The CPS worker on Kesler’s case eventually removed Kelly on suspicion of PA.
Kesler reached out to legislators and the head of CPS, and four days later Kelly was returned with no conditions in place. Officials notified Kesler that a mistake had been made and the CPS worker was no longer involved.
The OCFO reported evidence of preferential treatment to Kesler’s ex-wife. The case was closed, with documents stating the co-parenting had improved, but other issues would be dealt with in the parenting plan.
By way of the CPS worker, Kesler’s files were turned over to Yellowstone County psychologist Dr. Michael Butz, who is often utilized by the Montana Supreme Court in cases of PA.
Butz found that Kesler was not engaging in parental alienation, but the report was suppressed in court. CPS then brought on Robert Page, a licensed clinical professional counselor who also advertises forensic consultation services in Great Falls.
Page’s assessment found PA to be occurring, but could not identify who was engaging in alienating behavior.
Witness advocates have submitted statements that Kelly told her attorney that she didn’t want to visit her mom anymore, but CPS interpreted the statement as a sign of alienation. Now, CPS has temporary legal custody of Kelly, but she has been placed with her mother.
Kesler travels the 556 mile roundtrip from Phillipsburg to Billings regularly for family therapy and supervised visits, but his ex-wife often cancels at the last minute.
In March 2022, President Joe Biden signed into law the Violence Against Women Reauthorization Act, which included Kayden’s Law, legislation that incentivizes courts to minimize the use of reunification programs and therapies and increase domestic violence education among judges.

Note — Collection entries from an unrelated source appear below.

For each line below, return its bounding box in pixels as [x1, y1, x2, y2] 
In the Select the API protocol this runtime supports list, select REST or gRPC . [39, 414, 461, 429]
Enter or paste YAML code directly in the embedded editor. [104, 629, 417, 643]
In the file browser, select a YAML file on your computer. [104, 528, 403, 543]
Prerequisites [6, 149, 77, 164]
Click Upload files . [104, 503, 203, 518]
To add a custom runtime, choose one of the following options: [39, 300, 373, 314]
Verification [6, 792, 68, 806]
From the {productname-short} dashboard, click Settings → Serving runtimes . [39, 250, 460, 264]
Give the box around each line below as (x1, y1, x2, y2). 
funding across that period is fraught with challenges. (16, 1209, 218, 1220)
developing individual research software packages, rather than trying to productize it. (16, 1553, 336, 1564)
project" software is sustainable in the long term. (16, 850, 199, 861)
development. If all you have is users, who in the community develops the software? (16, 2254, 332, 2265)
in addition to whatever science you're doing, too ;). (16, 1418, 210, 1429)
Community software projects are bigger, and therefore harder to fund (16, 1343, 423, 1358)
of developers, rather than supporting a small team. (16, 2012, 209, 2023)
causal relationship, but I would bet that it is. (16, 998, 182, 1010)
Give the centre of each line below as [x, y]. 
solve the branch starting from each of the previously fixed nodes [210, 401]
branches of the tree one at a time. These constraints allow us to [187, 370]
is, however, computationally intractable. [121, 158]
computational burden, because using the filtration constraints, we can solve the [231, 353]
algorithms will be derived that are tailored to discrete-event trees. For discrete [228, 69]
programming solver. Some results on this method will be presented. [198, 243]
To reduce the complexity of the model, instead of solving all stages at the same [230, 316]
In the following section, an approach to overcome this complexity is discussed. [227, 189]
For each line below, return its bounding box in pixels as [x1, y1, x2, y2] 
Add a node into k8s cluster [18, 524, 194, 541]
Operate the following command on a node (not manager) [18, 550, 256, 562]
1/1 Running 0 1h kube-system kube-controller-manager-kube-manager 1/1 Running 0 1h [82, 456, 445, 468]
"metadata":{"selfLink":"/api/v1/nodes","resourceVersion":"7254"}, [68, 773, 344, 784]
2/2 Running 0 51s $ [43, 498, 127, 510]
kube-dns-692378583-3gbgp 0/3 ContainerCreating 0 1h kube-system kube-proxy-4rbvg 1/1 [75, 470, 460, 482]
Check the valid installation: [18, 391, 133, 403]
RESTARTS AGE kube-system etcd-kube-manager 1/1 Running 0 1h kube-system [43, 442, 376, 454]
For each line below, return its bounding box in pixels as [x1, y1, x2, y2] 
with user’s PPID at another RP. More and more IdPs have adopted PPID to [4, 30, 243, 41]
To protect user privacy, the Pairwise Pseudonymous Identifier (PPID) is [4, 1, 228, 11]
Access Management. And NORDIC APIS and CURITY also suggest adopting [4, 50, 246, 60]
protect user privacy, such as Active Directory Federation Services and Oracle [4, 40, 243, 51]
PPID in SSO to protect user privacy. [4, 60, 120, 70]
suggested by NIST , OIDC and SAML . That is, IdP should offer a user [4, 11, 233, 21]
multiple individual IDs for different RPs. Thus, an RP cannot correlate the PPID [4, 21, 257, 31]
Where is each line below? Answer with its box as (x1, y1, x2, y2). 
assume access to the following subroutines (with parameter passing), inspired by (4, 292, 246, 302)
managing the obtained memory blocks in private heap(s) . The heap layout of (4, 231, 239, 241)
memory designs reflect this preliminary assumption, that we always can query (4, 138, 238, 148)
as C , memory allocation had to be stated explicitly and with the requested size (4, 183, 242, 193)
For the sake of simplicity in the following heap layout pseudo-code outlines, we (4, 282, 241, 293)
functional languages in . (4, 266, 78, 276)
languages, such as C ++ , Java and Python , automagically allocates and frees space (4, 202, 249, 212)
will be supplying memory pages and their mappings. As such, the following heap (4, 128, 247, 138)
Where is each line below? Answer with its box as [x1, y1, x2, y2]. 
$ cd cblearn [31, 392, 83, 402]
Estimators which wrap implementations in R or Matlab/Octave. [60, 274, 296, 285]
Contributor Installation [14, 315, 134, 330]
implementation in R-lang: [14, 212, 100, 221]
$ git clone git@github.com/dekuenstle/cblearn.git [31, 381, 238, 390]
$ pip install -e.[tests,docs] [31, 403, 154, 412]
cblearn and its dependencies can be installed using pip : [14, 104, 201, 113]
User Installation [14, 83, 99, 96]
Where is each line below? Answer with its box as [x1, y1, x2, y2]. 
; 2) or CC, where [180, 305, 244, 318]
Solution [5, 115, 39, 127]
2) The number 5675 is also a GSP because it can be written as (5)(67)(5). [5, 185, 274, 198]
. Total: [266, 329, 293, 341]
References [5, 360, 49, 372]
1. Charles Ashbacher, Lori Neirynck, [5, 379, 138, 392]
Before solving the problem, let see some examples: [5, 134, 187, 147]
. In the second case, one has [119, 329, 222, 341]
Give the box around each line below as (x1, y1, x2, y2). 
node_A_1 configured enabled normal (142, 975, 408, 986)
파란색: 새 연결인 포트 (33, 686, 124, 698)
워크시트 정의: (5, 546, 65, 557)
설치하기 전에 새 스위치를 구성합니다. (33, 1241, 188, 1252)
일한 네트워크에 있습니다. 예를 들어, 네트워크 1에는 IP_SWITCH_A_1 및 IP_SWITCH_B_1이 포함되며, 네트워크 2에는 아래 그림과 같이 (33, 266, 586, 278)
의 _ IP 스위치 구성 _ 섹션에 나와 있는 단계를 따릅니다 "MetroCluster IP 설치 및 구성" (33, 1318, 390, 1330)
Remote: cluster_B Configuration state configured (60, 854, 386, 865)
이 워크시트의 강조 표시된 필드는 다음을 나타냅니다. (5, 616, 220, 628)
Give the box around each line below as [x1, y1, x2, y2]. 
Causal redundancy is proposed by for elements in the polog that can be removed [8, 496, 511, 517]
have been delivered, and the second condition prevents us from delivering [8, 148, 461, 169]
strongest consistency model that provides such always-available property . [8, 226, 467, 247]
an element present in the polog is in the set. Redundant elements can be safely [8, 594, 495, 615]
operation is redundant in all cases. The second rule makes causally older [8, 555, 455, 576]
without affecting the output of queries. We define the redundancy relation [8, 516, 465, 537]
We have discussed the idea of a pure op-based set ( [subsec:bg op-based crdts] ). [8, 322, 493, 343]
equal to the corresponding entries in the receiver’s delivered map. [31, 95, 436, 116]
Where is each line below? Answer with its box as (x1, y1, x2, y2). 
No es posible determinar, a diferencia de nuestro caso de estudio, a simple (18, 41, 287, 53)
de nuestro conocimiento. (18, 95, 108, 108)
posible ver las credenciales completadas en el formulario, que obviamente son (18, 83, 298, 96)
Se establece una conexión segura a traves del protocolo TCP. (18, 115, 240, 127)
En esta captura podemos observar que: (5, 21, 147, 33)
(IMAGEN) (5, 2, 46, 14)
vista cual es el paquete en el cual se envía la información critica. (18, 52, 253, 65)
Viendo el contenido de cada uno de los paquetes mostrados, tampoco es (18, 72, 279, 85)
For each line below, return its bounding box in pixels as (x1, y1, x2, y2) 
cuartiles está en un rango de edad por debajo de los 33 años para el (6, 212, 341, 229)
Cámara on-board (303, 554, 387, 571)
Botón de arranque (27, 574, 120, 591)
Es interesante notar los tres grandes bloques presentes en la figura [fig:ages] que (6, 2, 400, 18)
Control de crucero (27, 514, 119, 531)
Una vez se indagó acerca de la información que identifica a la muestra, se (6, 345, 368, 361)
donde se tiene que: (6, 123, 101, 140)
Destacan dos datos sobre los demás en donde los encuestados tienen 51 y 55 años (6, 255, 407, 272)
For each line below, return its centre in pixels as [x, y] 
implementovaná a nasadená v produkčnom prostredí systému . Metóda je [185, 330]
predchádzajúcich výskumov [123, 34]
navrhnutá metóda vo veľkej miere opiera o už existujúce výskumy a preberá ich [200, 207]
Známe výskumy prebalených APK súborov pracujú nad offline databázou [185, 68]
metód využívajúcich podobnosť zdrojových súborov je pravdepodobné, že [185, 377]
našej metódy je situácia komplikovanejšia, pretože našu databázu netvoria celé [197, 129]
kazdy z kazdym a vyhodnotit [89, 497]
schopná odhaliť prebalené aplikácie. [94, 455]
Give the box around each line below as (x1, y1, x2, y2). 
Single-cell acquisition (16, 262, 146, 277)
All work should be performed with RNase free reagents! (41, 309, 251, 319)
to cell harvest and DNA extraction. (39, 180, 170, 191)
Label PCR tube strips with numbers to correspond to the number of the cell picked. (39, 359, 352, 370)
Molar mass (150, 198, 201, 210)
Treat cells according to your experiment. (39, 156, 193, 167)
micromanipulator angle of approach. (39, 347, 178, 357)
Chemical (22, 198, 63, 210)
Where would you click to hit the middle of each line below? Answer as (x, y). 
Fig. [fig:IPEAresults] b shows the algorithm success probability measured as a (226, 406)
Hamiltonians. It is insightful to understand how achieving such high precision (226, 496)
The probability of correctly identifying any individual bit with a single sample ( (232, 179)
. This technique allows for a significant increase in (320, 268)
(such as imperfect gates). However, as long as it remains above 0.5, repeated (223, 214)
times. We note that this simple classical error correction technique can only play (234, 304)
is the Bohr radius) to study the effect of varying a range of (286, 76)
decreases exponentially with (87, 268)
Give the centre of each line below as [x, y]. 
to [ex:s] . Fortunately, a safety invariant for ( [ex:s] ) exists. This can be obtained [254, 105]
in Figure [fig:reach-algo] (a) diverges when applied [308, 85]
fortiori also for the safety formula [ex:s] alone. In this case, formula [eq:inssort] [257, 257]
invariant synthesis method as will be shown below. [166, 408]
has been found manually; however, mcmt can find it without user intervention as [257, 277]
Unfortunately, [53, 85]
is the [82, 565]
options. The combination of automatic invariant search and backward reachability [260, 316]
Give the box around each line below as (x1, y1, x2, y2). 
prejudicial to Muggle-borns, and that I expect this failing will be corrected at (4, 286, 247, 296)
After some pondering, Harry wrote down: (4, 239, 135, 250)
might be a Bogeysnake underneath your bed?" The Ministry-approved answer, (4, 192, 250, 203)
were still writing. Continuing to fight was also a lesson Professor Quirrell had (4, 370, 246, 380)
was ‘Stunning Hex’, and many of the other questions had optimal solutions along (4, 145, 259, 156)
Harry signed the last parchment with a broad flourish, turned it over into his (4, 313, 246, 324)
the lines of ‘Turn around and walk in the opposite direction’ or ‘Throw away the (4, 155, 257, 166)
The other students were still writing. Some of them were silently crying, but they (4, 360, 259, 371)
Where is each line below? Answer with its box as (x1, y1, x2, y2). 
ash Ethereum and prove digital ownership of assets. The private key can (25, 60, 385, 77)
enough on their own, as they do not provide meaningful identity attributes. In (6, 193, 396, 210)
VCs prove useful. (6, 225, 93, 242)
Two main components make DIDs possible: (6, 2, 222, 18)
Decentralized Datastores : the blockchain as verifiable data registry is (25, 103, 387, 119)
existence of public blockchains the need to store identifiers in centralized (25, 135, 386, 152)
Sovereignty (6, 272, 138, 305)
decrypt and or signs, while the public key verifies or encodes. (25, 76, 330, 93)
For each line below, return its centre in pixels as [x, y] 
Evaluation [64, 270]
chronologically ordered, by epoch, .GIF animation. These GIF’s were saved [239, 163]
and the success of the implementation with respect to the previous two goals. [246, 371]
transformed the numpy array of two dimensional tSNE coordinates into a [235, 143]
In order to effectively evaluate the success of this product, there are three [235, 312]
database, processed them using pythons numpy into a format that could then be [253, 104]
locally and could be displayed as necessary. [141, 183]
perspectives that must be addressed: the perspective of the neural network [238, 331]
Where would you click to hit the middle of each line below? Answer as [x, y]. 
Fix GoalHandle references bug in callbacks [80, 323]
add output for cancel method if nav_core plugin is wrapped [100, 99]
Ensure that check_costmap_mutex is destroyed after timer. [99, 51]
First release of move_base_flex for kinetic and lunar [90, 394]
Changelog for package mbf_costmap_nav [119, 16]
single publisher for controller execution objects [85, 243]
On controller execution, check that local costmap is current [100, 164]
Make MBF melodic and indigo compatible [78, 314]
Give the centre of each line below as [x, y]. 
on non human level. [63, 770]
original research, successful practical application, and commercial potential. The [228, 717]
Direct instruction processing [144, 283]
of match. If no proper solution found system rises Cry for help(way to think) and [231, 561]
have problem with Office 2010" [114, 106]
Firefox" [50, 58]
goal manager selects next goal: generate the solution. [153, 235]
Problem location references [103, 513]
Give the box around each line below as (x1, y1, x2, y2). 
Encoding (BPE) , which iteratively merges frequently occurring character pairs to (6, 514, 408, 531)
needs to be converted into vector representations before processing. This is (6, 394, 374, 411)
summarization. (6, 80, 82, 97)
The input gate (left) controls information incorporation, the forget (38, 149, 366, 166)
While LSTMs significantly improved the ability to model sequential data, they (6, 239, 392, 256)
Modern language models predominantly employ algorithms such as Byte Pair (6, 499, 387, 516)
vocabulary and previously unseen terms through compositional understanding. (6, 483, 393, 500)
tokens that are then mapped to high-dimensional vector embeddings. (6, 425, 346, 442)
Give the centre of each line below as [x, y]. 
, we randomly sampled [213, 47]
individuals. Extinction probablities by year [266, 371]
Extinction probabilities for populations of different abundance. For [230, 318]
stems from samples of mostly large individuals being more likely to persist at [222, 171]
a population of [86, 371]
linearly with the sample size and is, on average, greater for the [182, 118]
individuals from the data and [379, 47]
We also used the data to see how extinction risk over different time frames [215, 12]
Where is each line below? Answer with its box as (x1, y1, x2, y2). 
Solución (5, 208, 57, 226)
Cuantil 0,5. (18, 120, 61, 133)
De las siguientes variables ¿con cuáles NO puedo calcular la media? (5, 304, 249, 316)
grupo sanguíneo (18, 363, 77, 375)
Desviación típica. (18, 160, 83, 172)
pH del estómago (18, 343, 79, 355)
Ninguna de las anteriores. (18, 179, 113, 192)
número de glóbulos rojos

Kayden’s Law was named for Kayden Mancuso, who was murdered by her father in Philadelphia during a court-ordered unsupervised visit when she was 7 years old. Mancuso’s mother had submitted evidence to the court of the father’s violent history, but still he was granted unsupervised contact with the child.
Now it’s up to individual states to decide if they’ll adopt the legislation. Recently, mental health professionals and advocates have testified at the Child Family Health and Human Services Committees to raise awareness of the issue, but conversations about adopting the law have yet to begin.
Yellowstone County District Judge Ashley Harada has voluntarily participated in 2021 training provided by the Montana Judge’s Association that included training on PA.
“You need to look closely at (PA claims). It doesn’t fit every circumstance. You have to really understand what’s happening behind closed doors,” Harada said.
There are a plethora of reasons that a child may reject a parent in a divorce including hybrid cases in which there may be alienating behaviors from a favored parent but real parenting difficulties in the rejected parent.
“Terminology is important in these cases,” Harada said.
Dr. Robert Simon, forensic psychologist out of San Diego, conducted the Montana Judge’s Association training and provided a packet containing slides from the presentation.
Simon states that alienation is very hard to accomplish, especially when a parent has established a secure and quality attachment with a child. And oftentimes in these situations, both parents engage in alienating conduct and both contributed to the breakdown of the relationship.
Overall, “alienation is surprisingly infrequent given how much attention is given to it,” Simon said.